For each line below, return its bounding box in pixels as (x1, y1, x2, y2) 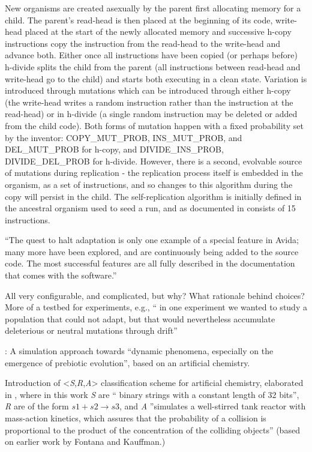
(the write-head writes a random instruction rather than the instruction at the (5, 95, 293, 108)
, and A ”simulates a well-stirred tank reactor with (119, 400, 306, 412)
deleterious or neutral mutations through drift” (5, 324, 178, 337)
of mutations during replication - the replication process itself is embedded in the (5, 166, 303, 179)
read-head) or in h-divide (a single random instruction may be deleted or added (5, 107, 298, 120)
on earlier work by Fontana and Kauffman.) (5, 435, 166, 448)
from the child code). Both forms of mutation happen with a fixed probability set (5, 119, 304, 131)
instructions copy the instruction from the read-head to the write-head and (5, 37, 280, 49)

(INSTRUCTIONS FOR THE TASK) Please retype exactly the line containing "on earlier work" and each line after it to the end of the records, and nothing more.

(RESULT BELOW)
on earlier work by Fontana and Kauffman.) (5, 435, 166, 448)
from the child code). Both forms of mutation happen with a fixed probability set (5, 119, 304, 131)
instructions copy the instruction from the read-head to the write-head and (5, 37, 280, 49)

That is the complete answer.